Stored records

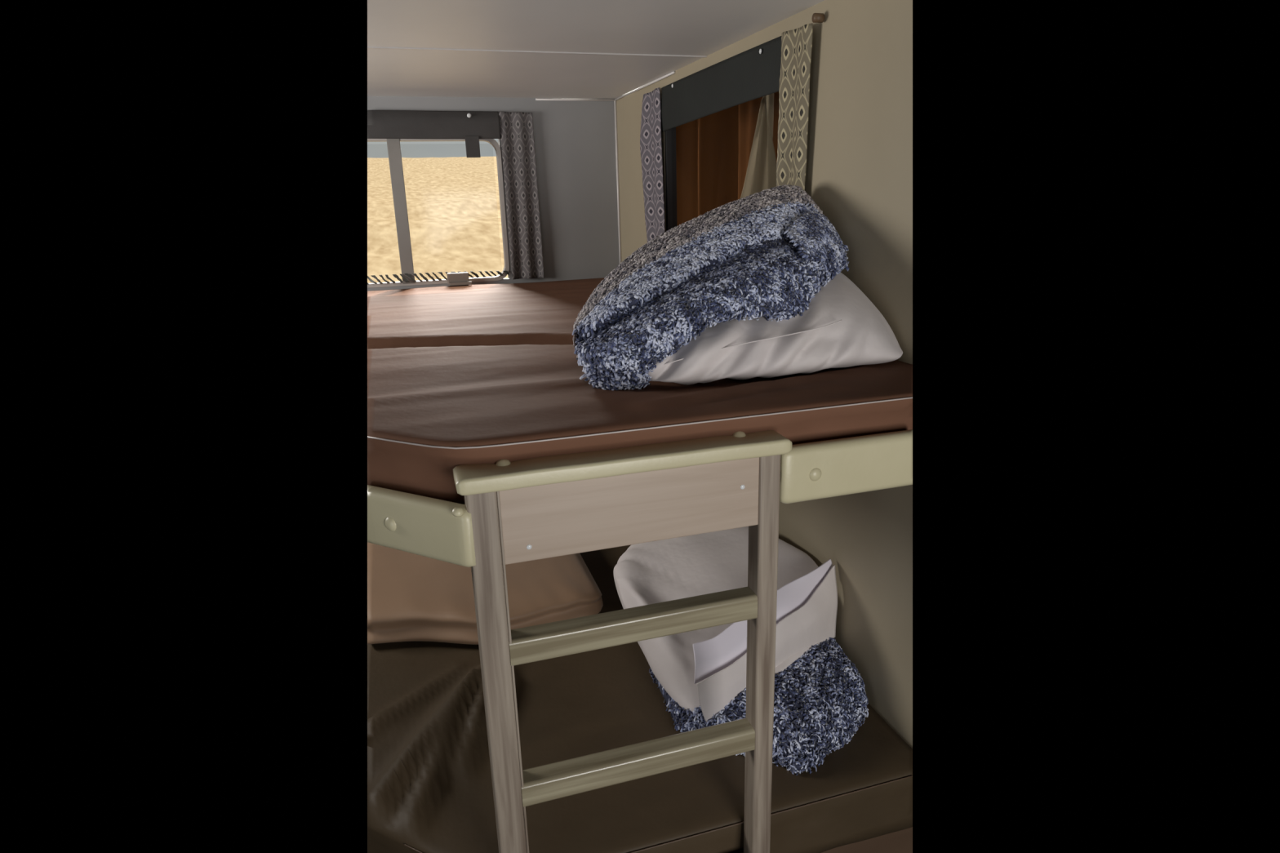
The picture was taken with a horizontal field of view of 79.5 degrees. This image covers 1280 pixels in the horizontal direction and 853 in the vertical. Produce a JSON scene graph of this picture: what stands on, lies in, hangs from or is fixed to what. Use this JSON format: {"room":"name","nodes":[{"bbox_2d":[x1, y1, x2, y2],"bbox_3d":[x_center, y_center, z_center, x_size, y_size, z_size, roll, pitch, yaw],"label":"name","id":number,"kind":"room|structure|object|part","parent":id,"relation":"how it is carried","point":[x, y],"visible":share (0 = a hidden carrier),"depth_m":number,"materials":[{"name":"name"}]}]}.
{"room":"camper van interior","nodes":[
{"label":"camper van interior","id":0,"kind":"room"},
{"bbox_2d":[367,96,619,291],"bbox_3d":[-0.644,-0.277,3.221,1.191,2.036,0.040,-6,17,-16],"label":"wall","id":1,"kind":"structure","parent":0,"point":[575,140],"depth_m":3.11,"materials":[{"name":"grey paint"}]},
{"bbox_2d":[367,138,509,288],"bbox_3d":[-0.807,-0.837,3.001,0.555,0.550,0.040,-6,17,-16],"label":"window","id":2,"kind":"structure","parent":1,"relation":"in","point":[393,146],"depth_m":2.98,"materials":[{"name":"grey metal"}]},
{"bbox_2d":[367,110,501,157],"bbox_3d":[-0.770,-1.100,2.893,0.488,0.169,0.029,-6,17,-16],"label":"window shade","id":3,"kind":"object","parent":2,"relation":"attached to","point":[470,126],"visible":1,"depth_m":2.88,"materials":[{"name":"metal"}]},
{"bbox_2d":[367,271,508,284],"bbox_3d":[-0.793,-0.594,3.041,0.546,0.034,0.012,-6,17,-16],"label":"band","id":4,"kind":"object","parent":2,"relation":"attached to","point":[396,276],"visible":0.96,"depth_m":3.02,"materials":[{"name":"grey"}]},
{"bbox_2d":[446,271,471,285],"bbox_3d":[-0.714,-0.584,3.040,0.091,0.046,0.041,-6,17,-16],"label":"clip","id":5,"kind":"object","parent":2,"relation":"attached to","point":[453,278],"visible":1,"depth_m":3.03,"materials":[{"name":"grey plastic"}]},
{"bbox_2d":[498,111,544,279],"bbox_3d":[-0.467,-0.908,3.048,0.137,0.633,0.020,-6,17,-16],"label":"curtain","id":6,"kind":"object","parent":1,"relation":"hanging from","point":[517,131],"visible":1,"depth_m":3.04,"materials":[{"name":"grey fabric"}]},
{"bbox_2d":[535,97,614,101],"bbox_3d":[-0.254,-1.289,3.031,0.317,0.008,0.008,-6,17,-16],"label":"trim","id":7,"kind":"structure","parent":1,"relation":"attached to","point":[536,99],"depth_m":3.03,"materials":[{"name":"white plastic"}]},
{"bbox_2d":[613,100,621,263],"bbox_3d":[-0.090,-0.976,3.174,0.009,0.693,0.009,0,17,5],"label":"trim","id":8,"kind":"structure","parent":1,"relation":"attached to","point":[615,101],"depth_m":3.16,"materials":[{"name":"beige plastic"}]},
{"bbox_2d":[367,0,824,98],"bbox_3d":[-0.204,-0.995,1.964,0.996,0.030,2.250,-6,17,-16],"label":"ceiling","id":9,"kind":"structure","parent":0,"point":[651,27],"depth_m":1.92,"materials":[{"name":"white paint"}]},
{"bbox_2d":[367,46,706,57],"bbox_3d":[-0.250,-1.009,2.072,0.921,0.004,0.010,-6,17,-16],"label":"trim","id":10,"kind":"structure","parent":9,"relation":"attached to","point":[372,47],"depth_m":2.06,"materials":[{"name":"white plastic"}]},
{"bbox_2d":[616,0,912,748],"bbox_3d":[0.264,-0.061,2.407,0.040,2.036,2.190,-6,17,-16],"label":"wall","id":11,"kind":"structure","parent":0,"point":[859,171],"depth_m":1.60,"materials":[{"name":"beige paint"}]},
{"bbox_2d":[614,71,675,100],"bbox_3d":[0.005,-1.215,2.754,0.008,0.008,0.690,-6,17,-16],"label":"trim","id":12,"kind":"structure","parent":11,"relation":"attached to","point":[673,72],"depth_m":2.69,"materials":[{"name":"white plastic"}]},
{"bbox_2d":[640,87,665,242],"bbox_3d":[0.045,-0.836,2.726,0.016,0.652,0.247,-6,17,-16],"label":"curtain","id":13,"kind":"object","parent":11,"relation":"hanging from","point":[651,143],"visible":0.79,"depth_m":2.69,"materials":[{"name":"grey fabric"}]},
{"bbox_2d":[664,127,676,231],"bbox_3d":[0.234,-0.749,2.237,0.034,0.552,0.880,-6,17,-16],"label":"window","id":14,"kind":"structure","parent":11,"relation":"in","point":[669,135],"depth_m":2.63,"materials":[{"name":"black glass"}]},
{"bbox_2d":[661,35,781,131],"bbox_3d":[0.202,-0.944,2.171,0.012,0.137,0.876,-6,17,-16],"label":"window shade","id":15,"kind":"object","parent":11,"relation":"attached to","point":[753,73],"visible":0.93,"depth_m":2.08,"materials":[{"name":"metal"}]},
{"bbox_2d":[776,13,824,191],"bbox_3d":[0.354,-0.660,1.738,0.020,0.461,0.174,-6,17,-16],"label":"curtain","id":16,"kind":"object","parent":11,"relation":"hanging from","point":[796,44],"visible":0.7,"depth_m":1.73,"materials":[{"name":"beige fabric"}]},
{"bbox_3d":[0.485,-1.296,2.674,0.700,0.020,1.300,-6,17,-16],"label":"awning","id":17,"kind":"object","parent":11,"relation":"attached to","visible":0},
{"bbox_2d":[675,91,778,226],"bbox_3d":[0.345,-0.651,2.760,0.088,1.262,1.402,-6,17,-16],"label":"tarpaulin","id":18,"kind":"object","parent":17,"relation":"hanging from","point":[713,151],"visible":0.12,"depth_m":2.83,"materials":[{"name":"brown"}]},
{"bbox_2d":[740,93,776,198],"bbox_3d":[0.335,-0.774,2.298,0.033,0.762,0.504,-6,17,-16],"label":"plastic sheeting","id":19,"kind":"object","parent":17,"relation":"hanging from","point":[761,174],"visible":0.27,"depth_m":2.21,"materials":[{"name":"brown"}]},
{"bbox_3d":[-0.256,-0.187,2.172,1.035,0.030,2.144,-6,17,-16],"label":"platform","id":20,"kind":"object","parent":11,"relation":"attached to","visible":0},
{"bbox_2d":[367,484,475,567],"bbox_3d":[-0.331,0.140,1.114,0.231,0.094,0.039,7,19,27],"label":"rail","id":21,"kind":"object","parent":20,"relation":"attached to","point":[441,530],"visible":0.98,"depth_m":1.09,"materials":[{"name":"beige plastic"}]},
{"bbox_2d":[367,277,912,503],"bbox_3d":[-0.248,-0.253,2.130,1.033,0.118,2.156,-6,17,-16],"label":"mattress","id":22,"kind":"object","parent":20,"relation":"on","point":[459,375],"visible":0.65,"depth_m":1.26,"materials":[{"name":"brown fabric"}]},
{"bbox_2d":[648,272,902,385],"bbox_3d":[0.200,-0.220,1.519,0.516,0.191,0.464,-6,17,-16],"label":"pillow","id":23,"kind":"object","parent":22,"relation":"on","point":[841,326],"visible":0.59,"depth_m":1.34,"materials":[{"name":"white fabric"}]},
{"bbox_2d":[572,184,848,391],"bbox_3d":[0.119,-0.309,1.564,0.634,0.345,0.566,-8,18,-20],"label":"throw","id":24,"kind":"object","parent":23,"relation":"on","point":[766,253],"visible":0.98,"depth_m":1.39,"materials":[{"name":"blue fabric"}]},
{"bbox_2d":[779,429,912,503],"bbox_3d":[0.341,0.064,1.234,0.259,0.093,0.036,-6,17,-16],"label":"rail","id":25,"kind":"object","parent":20,"relation":"attached to","point":[815,470],"visible":0.96,"depth_m":1.22,"materials":[{"name":"beige plastic"}]},
{"bbox_3d":[-0.169,1.092,2.194,1.235,0.030,2.950,-6,17,-16],"label":"floor","id":26,"kind":"structure","parent":0,"visible":0},
{"bbox_2d":[453,430,791,852],"bbox_3d":[0.000,0.657,1.298,0.494,1.304,0.069,-6,17,-16],"label":"ladder","id":27,"kind":"object","parent":26,"relation":"on","point":[545,507],"visible":1,"depth_m":1.16,"materials":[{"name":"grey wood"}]},
{"bbox_3d":[-0.205,0.693,1.244,0.042,1.275,0.040,-6,17,-16],"label":"rail","id":28,"kind":"part","parent":27,"relation":"part of","materials":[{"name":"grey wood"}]},
{"bbox_3d":[0.209,0.646,1.366,0.036,1.275,0.040,-6,17,-16],"label":"rail","id":29,"kind":"part","parent":27,"relation":"part of","materials":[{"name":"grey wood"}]},
{"bbox_2d":[822,826,912,852],"bbox_3d":[-0.302,0.790,2.451,1.180,0.409,2.119,-6,17,-16],"label":"bunk","id":30,"kind":"object","parent":26,"relation":"on","point":[900,842],"visible":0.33,"depth_m":1.58,"materials":[{"name":"brown wood"}]},
{"bbox_2d":[367,545,912,852],"bbox_3d":[-0.279,0.497,2.351,1.132,0.207,2.126,-6,17,-16],"label":"mattress","id":31,"kind":"object","parent":30,"relation":"on","point":[430,790],"visible":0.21,"depth_m":1.53,"materials":[{"name":"brown fabric"}]},
{"bbox_2d":[367,542,603,644],"bbox_3d":[-0.596,0.329,2.584,0.656,0.124,1.384,-6,17,-16],"label":"folded blanket","id":32,"kind":"object","parent":31,"relation":"on","point":[411,597],"visible":0.38,"depth_m":2.06,"materials":[{"name":"brown fabric"}]},
{"bbox_2d":[648,637,868,775],"bbox_3d":[0.257,0.559,1.779,0.460,0.152,0.612,-6,17,-16],"label":"throw","id":33,"kind":"object","parent":31,"relation":"on","point":[820,700],"visible":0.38,"depth_m":1.61,"materials":[{"name":"blue fabric"}]},
{"bbox_2d":[613,526,837,722],"bbox_3d":[0.185,0.421,1.928,0.457,0.269,0.668,-6,17,-16],"label":"pillow","id":34,"kind":"object","parent":33,"relation":"on","point":[705,668],"visible":0.73,"depth_m":1.75,"materials":[{"name":"white fabric"}]},
{"label":"outside","id":35,"kind":"structure","parent":0,"visible":0},
{"bbox_2d":[367,155,507,283],"bbox_3d":[-2.449,-23.314,69.903,44.581,9.746,130.000,-6,17,-16],"label":"sandy ground","id":36,"kind":"structure","parent":35,"point":[453,206],"depth_m":29.95,"materials":[{"name":"beige sand"}]},
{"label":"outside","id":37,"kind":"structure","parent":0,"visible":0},
{"bbox_2d":[367,138,497,157],"bbox_3d":[10.885,-71.042,179.350,143.663,27.887,40.000,-6,17,-16],"label":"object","id":38,"kind":"structure","parent":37,"point":[375,148],"depth_m":155.00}
]}

== WHAT YOU WILL DO ==
Scan the records above and show every line in which the word "camper" occurs.

== EXPECTED ANSWER ==
{"room":"camper van interior","nodes":[
{"label":"camper van interior","id":0,"kind":"room"},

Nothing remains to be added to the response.